(Beginning of Provided entries)

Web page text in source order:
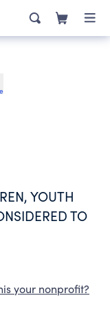
YOUTH
TO
your nonprofit?
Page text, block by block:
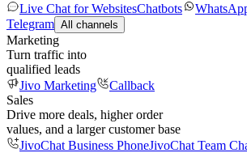
Live Chat for WebsitesChatbots
Telegram All channels
Marketing
Turn traffic into
qualified leads
Jivo Marketing
Callback
Sales
Drive more deals, higher order
values, and a larger customer base
JivoChat Business PhoneJivoChat Team
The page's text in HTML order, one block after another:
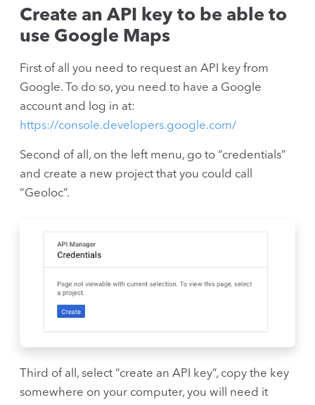
Create an API key to be able to
use Google Maps
First of all you need to request an API key from
Google. To do so, you need to have a Google
account and log in at:
https://console.developers.google.com/
Second of all, on the left menu, go to “credentials”
and create a new project that you could call
“Geoloc”.
Third of all, select “create an API key”, copy the key
somewhere on your computer, you will need it
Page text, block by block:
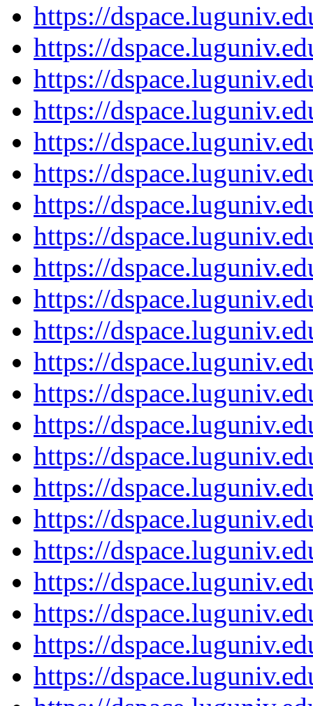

(End of Provided entries)

▸ **Problem requirements**: Leave the images out and give the rest of the data again exactly.

▸ **Response to this task**:
Web page text in source order:
YOUTH
TO
your nonprofit?
Page text, block by block:
Live Chat for WebsitesChatbots
Telegram All channels
Marketing
Turn traffic into
qualified leads
Jivo Marketing
Callback
Sales
Drive more deals, higher order
values, and a larger customer base
JivoChat Business PhoneJivoChat Team
The page's text in HTML order, one block after another:
Create an API key to be able to
use Google Maps
First of all you need to request an API key from
Google. To do so, you need to have a Google
account and log in at:
https://console.developers.google.com/
Second of all, on the left menu, go to “credentials”
and create a new project that you could call
“Geoloc”.
Third of all, select “create an API key”, copy the key
somewhere on your computer, you will need it
Page text, block by block:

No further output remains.